(Stored records)
--- START ---

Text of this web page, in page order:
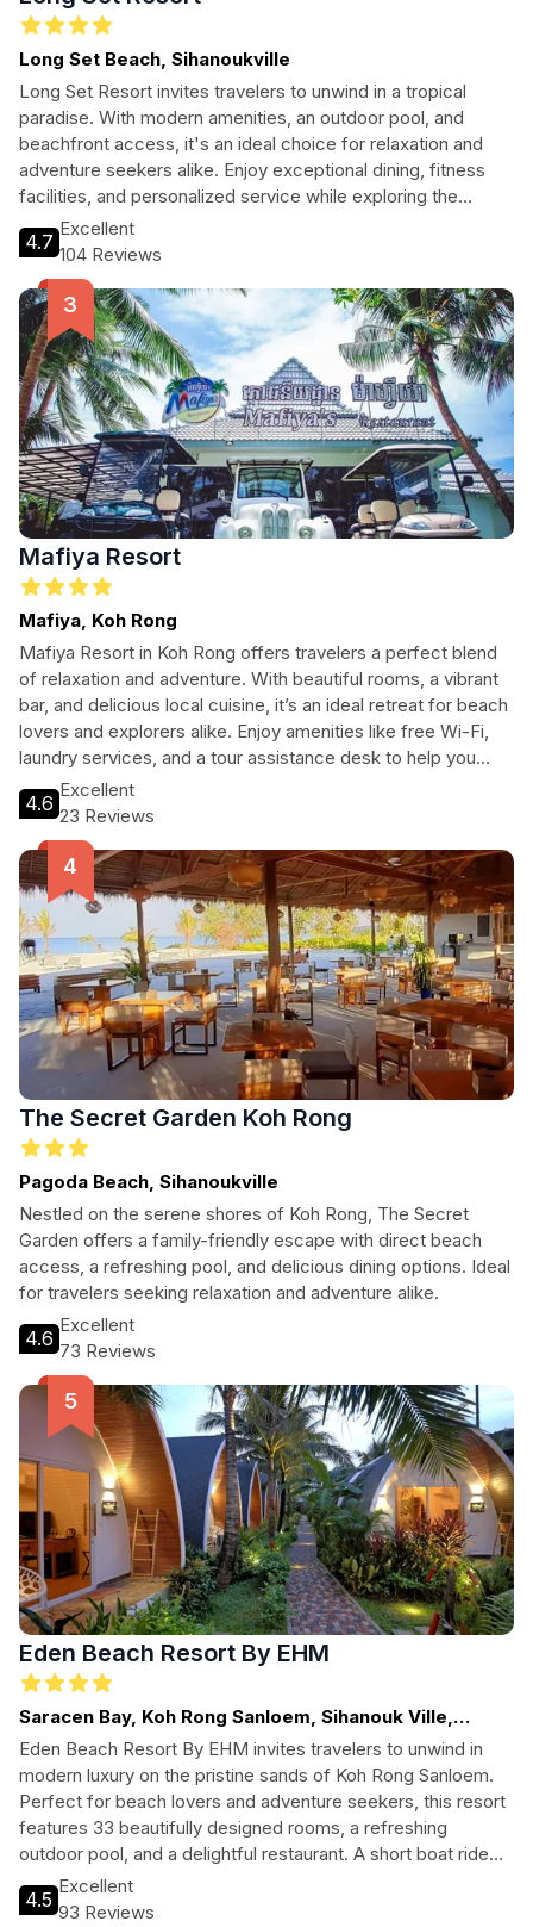
Long Set Beach, Sihanoukville
Long Set Resort invites travelers to unwind in a tropical
paradise. With modern amenities, an outdoor pool, and
beachfront access, it's an ideal choice for relaxation and
adventure seekers alike. Enjoy exceptional dining, fitness
facilities, and personalized service while exploring the
vibrant surroundings of Koh Rong Island.
4.7
Excellent
104 Reviews
Mafiya Resort
Mafiya, Koh Rong
Mafiya Resort in Koh Rong offers travelers a perfect blend
of relaxation and adventure. With beautiful rooms, a vibrant
bar, and delicious local cuisine, it’s an ideal retreat for beach
lovers and explorers alike. Enjoy amenities like free Wi-Fi,
laundry services, and a tour assistance desk to help you
make the most of your stay. Whether you’re here to unwind
or seek out new adventures, Mafiya Resort caters to all
types of travelers looking for their next escape.
4.6
Excellent
23 Reviews
The Secret Garden Koh Rong
Pagoda Beach, Sihanoukville
Nestled on the serene shores of Koh Rong, The Secret
Garden offers a family-friendly escape with direct beach
access, a refreshing pool, and delicious dining options. Ideal
for travelers seeking relaxation and adventure alike.
4.6
Excellent
73 Reviews
Eden Beach Resort By EHM
Saracen Bay, Koh Rong Sanloem, Sihanouk Ville,
Cambodia
Eden Beach Resort By EHM invites travelers to unwind in
modern luxury on the pristine sands of Koh Rong Sanloem.
Perfect for beach lovers and adventure seekers, this resort
features 33 beautifully designed rooms, a refreshing
outdoor pool, and a delightful restaurant. A short boat ride
from Sihanouk Ville, it's an ideal getaway for those seeking
relaxation and exploration.
4.5
Excellent
93 Reviews

--- END ---

[Exercise] Your answer must be an exact repeat of the records above, with no pictures in it.

[Response to this exercise]
Text of this web page, in page order:
Long Set Beach, Sihanoukville
Long Set Resort invites travelers to unwind in a tropical
paradise. With modern amenities, an outdoor pool, and
beachfront access, it's an ideal choice for relaxation and
adventure seekers alike. Enjoy exceptional dining, fitness
facilities, and personalized service while exploring the
vibrant surroundings of Koh Rong Island.
4.7
Excellent
104 Reviews
Mafiya Resort
Mafiya, Koh Rong
Mafiya Resort in Koh Rong offers travelers a perfect blend
of relaxation and adventure. With beautiful rooms, a vibrant
bar, and delicious local cuisine, it’s an ideal retreat for beach
lovers and explorers alike. Enjoy amenities like free Wi-Fi,
laundry services, and a tour assistance desk to help you
make the most of your stay. Whether you’re here to unwind
or seek out new adventures, Mafiya Resort caters to all
types of travelers looking for their next escape.
4.6
Excellent
23 Reviews
The Secret Garden Koh Rong
Pagoda Beach, Sihanoukville
Nestled on the serene shores of Koh Rong, The Secret
Garden offers a family-friendly escape with direct beach
access, a refreshing pool, and delicious dining options. Ideal
for travelers seeking relaxation and adventure alike.
4.6
Excellent
73 Reviews
Eden Beach Resort By EHM
Saracen Bay, Koh Rong Sanloem, Sihanouk Ville,
Cambodia
Eden Beach Resort By EHM invites travelers to unwind in
modern luxury on the pristine sands of Koh Rong Sanloem.
Perfect for beach lovers and adventure seekers, this resort
features 33 beautifully designed rooms, a refreshing
outdoor pool, and a delightful restaurant. A short boat ride
from Sihanouk Ville, it's an ideal getaway for those seeking
relaxation and exploration.
4.5
Excellent
93 Reviews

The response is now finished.